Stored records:
===============

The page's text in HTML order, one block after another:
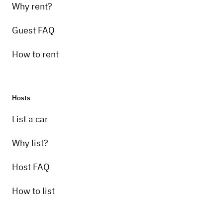
Why rent?
Guest FAQ
How to rent
Hosts
List a car
Why list?
Host FAQ
How to list
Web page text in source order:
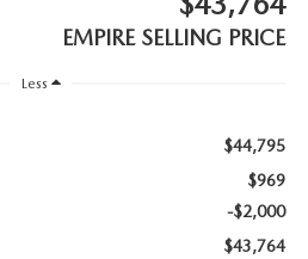
EMPIRE SELLING PRICE
Less
$44,795
$969
-$2,000
$43,764
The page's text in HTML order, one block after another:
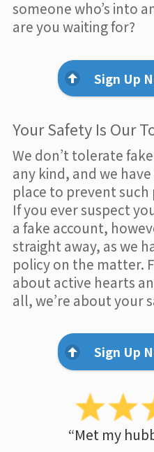
someone who’s into
are you waiting for?
Sign Up
Your Safety Is Our
We don’t tolerate
any kind, and we
place to prevent
If you ever suspect
a fake account,
straight away, as we
policy on the matter.
about active hearts
all, we’re about your
Sign Up
“Met my
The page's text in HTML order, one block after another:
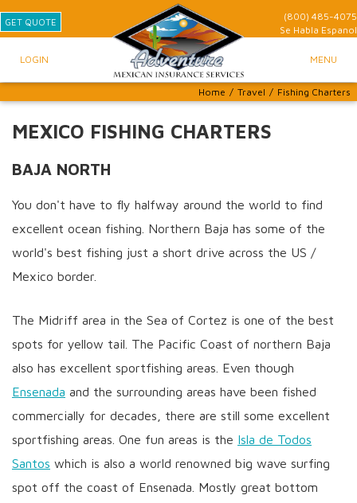
GET QUOTE
(800) 485-4075
Se Habla Espanol
LOGIN MENU
Home / Travel / Fishing Charters
MEXICO FISHING CHARTERS
BAJA NORTH
You don't have to fly halfway around the world to find
excellent ocean fishing. Northern Baja has some of the
world's best fishing just a short drive across the US /
Mexico border.
The Midriff area in the Sea of Cortez is one of the best
spots for yellow tail. The Pacific Coast of northern Baja
also has excellent sportfishing areas. Even though
Ensenada and the surrounding areas have been fished
commercially for decades, there are still some excellent
sportfishing areas. One fun areas is the Isla de Todos
Santos which is also a world renowned big wave surfing
spot off the coast of Ensenada. Mostly great bottom
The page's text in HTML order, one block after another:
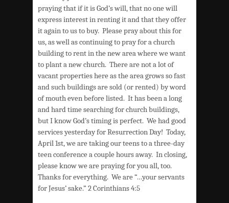
praying that if it is God’s will, that no one will
express interest in renting it and that they offer
it again to us to buy. Please pray about this for
us, as well as continuing to pray for a church
building to rent in the new area where we want
to plant a new church. There are not a lot of
vacant properties here as the area grows so fast
and such buildings are sold (or rented) by word
of mouth even before listed. It has been a long
and hard time searching for church buildings,
but I know God’s timing is perfect. We had good
services yesterday for Resurrection Day! Today,
April 1st, we are taking our teens to a three-day
teen conference a couple hours away. In closing,
please know we are praying for you all, too.
Thanks for everything. We are “…your servants
for Jesus’ sake.” 2 Corinthians 4:5
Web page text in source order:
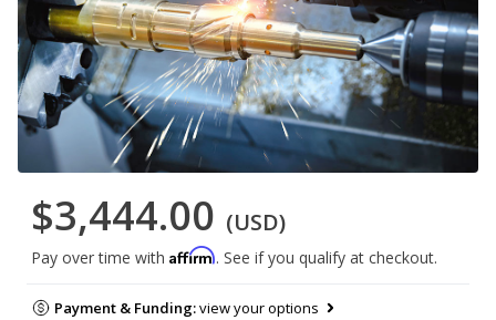
$3,444.00 (USD)
Pay over time with Affirm. See if you qualify at checkout.
Payment & Funding:view your options
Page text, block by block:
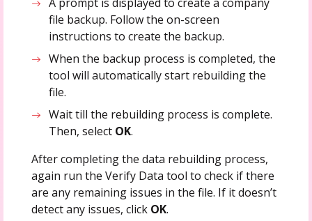
file backup. Follow the on-screen
instructions to create the backup.
When the backup process is completed, the
tool will automatically start rebuilding the
file.
Wait till the rebuilding process is complete.
Then, select OK.
After completing the data rebuilding process,
again run the Verify Data tool to check if there
are any remaining issues in the file. If it doesn’t
detect any issues, click OK.
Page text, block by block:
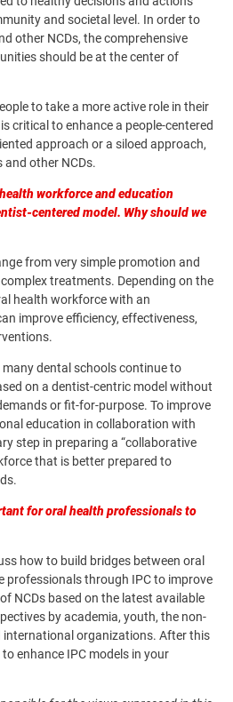
and societal level. In order to
other NCDs, the comprehensive
should be at the center of
to take a more active role in their
critical to enhance a people-centered
approach or a siloed approach,
other NCDs.
workforce and education
centered model. Why should we
from very simple promotion and
treatments. Depending on the
health workforce with an
improve efficiency, effectiveness,
dental schools continue to
on a dentist-centric model without
or fit-for-purpose. To improve
education in collaboration with
step in preparing a “collaborative
that is better prepared to
for oral health professionals to
how to build bridges between oral
professionals through IPC to improve
NCDs based on the latest available
by academia, youth, the non-
organizations. After this
enhance IPC models in your
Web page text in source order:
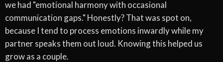
we had "emotional harmony with occasional
communication gaps." Honestly? That was spot on,
because I tend to process emotions inwardly while my
partner speaks them out loud. Knowing this helped us
grow as a couple.
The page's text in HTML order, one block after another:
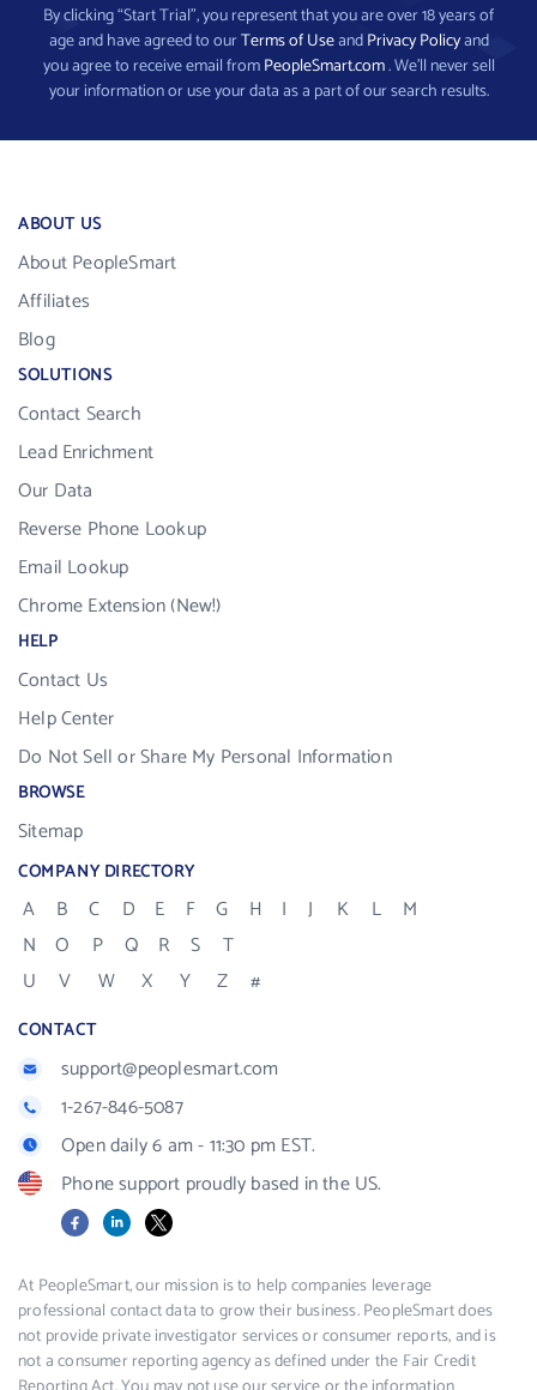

===============

Every line of the data is to be transcribed exactly, and no picture is to be included.

__Solution below__
The page's text in HTML order, one block after another:
Why rent?
Guest FAQ
How to rent
Hosts
List a car
Why list?
Host FAQ
How to list
Web page text in source order:
EMPIRE SELLING PRICE
Less
$44,795
$969
-$2,000
$43,764
The page's text in HTML order, one block after another:
someone who’s into
are you waiting for?
Sign Up
Your Safety Is Our
We don’t tolerate
any kind, and we
place to prevent
If you ever suspect
a fake account,
straight away, as we
policy on the matter.
about active hearts
all, we’re about your
Sign Up
“Met my
The page's text in HTML order, one block after another:
GET QUOTE
(800) 485-4075
Se Habla Espanol
LOGIN MENU
Home / Travel / Fishing Charters
MEXICO FISHING CHARTERS
BAJA NORTH
You don't have to fly halfway around the world to find
excellent ocean fishing. Northern Baja has some of the
world's best fishing just a short drive across the US /
Mexico border.
The Midriff area in the Sea of Cortez is one of the best
spots for yellow tail. The Pacific Coast of northern Baja
also has excellent sportfishing areas. Even though
Ensenada and the surrounding areas have been fished
commercially for decades, there are still some excellent
sportfishing areas. One fun areas is the Isla de Todos
Santos which is also a world renowned big wave surfing
spot off the coast of Ensenada. Mostly great bottom
The page's text in HTML order, one block after another:
praying that if it is God’s will, that no one will
express interest in renting it and that they offer
it again to us to buy. Please pray about this for
us, as well as continuing to pray for a church
building to rent in the new area where we want
to plant a new church. There are not a lot of
vacant properties here as the area grows so fast
and such buildings are sold (or rented) by word
of mouth even before listed. It has been a long
and hard time searching for church buildings,
but I know God’s timing is perfect. We had good
services yesterday for Resurrection Day! Today,
April 1st, we are taking our teens to a three-day
teen conference a couple hours away. In closing,
please know we are praying for you all, too.
Thanks for everything. We are “…your servants
for Jesus’ sake.” 2 Corinthians 4:5
Web page text in source order:
$3,444.00 (USD)
Pay over time with Affirm. See if you qualify at checkout.
Payment & Funding:view your options
Page text, block by block:
file backup. Follow the on-screen
instructions to create the backup.
When the backup process is completed, the
tool will automatically start rebuilding the
file.
Wait till the rebuilding process is complete.
Then, select OK.
After completing the data rebuilding process,
again run the Verify Data tool to check if there
are any remaining issues in the file. If it doesn’t
detect any issues, click OK.
Page text, block by block:
and societal level. In order to
other NCDs, the comprehensive
should be at the center of
to take a more active role in their
critical to enhance a people-centered
approach or a siloed approach,
other NCDs.
workforce and education
centered model. Why should we
from very simple promotion and
treatments. Depending on the
health workforce with an
improve efficiency, effectiveness,
dental schools continue to
on a dentist-centric model without
or fit-for-purpose. To improve
education in collaboration with
step in preparing a “collaborative
that is better prepared to
for oral health professionals to
how to build bridges between oral
professionals through IPC to improve
NCDs based on the latest available
by academia, youth, the non-
organizations. After this
enhance IPC models in your
Web page text in source order:
we had "emotional harmony with occasional
communication gaps." Honestly? That was spot on,
because I tend to process emotions inwardly while my
partner speaks them out loud. Knowing this helped us
grow as a couple.
The page's text in HTML order, one block after another:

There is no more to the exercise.